NEW YORK (NYT NEWS SERVICE).- What fills us up in disquieting times? What galvanizes through trauma? As the world endured months of lockdown because of the coronavirus pandemic, artists put forth works that comfort, that remind us of our regular days and nights at the theater and the gallery, of the bonhomie of a concert hall, the warm glow of a weekend movie.

But as the United States convulsed with protests and activism in response to police brutality in the last week, many looked for a different kind of understanding — one that offered a new view onto social justice and racial equity, civic engagement and economic rights. We want to challenge our own entrenched ways of thinking, as people, parents and a society.

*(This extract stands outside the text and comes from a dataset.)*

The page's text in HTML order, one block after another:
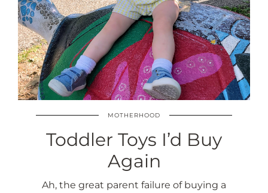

Artists and thinkers have already shown us how: Bryan Stevenson, the crusading lawyer and founder of the Equal Justice Initiative, has a memoir, and a movie based on it, “Just Mercy,” that is attracting a new audience, alongside the National Memorial for Peace and Justice, the Alabama museum dedicated to the history of lynching, which embodies his life’s work. The filmmaker Ava DuVernay made the documentary “13th,” about the roots of mass incarceration, and has long been boosting independent black voices with her distribution company Array. Here, writers recommend other works that illuminate and confront racism, tracing a path, thorny as it may be, forward.

— MELENA RYZIK

National Memorial for Peace and Justice

America isn’t good with inconvenient memories. From the Native genocide to slavery and Japanese American internment, the racist violence that made our social order is minimized more than it is taught or given public memorial. It’s one reason lists like this become necessary — a service, but an admission of collective cultural failure.

Museums could do much more; but for all the solidarity statements, mainstream art museums are caught up in the system too. Even institutions that focus on the history, such as the National Museum of African-American History and Culture in Washington, D.C., address it in a mode more didactic than visceral, leavened by a celebration of resilience and cultural vibrancy and a default optimism about change. They give everyone — not just white folks — an out.

The National Memorial for Peace and Justice, in Montgomery, Alabama, cuts through this, in the clarity of its concept and the brilliance of its design. Eight hundred suspended steel slabs that honor the victims of lynching in 800 counties create what may be the most emotionally impactful cultural experience in the country. The preparation of identical markers to install in each county, when local officials and citizens are ready, is public-history genius.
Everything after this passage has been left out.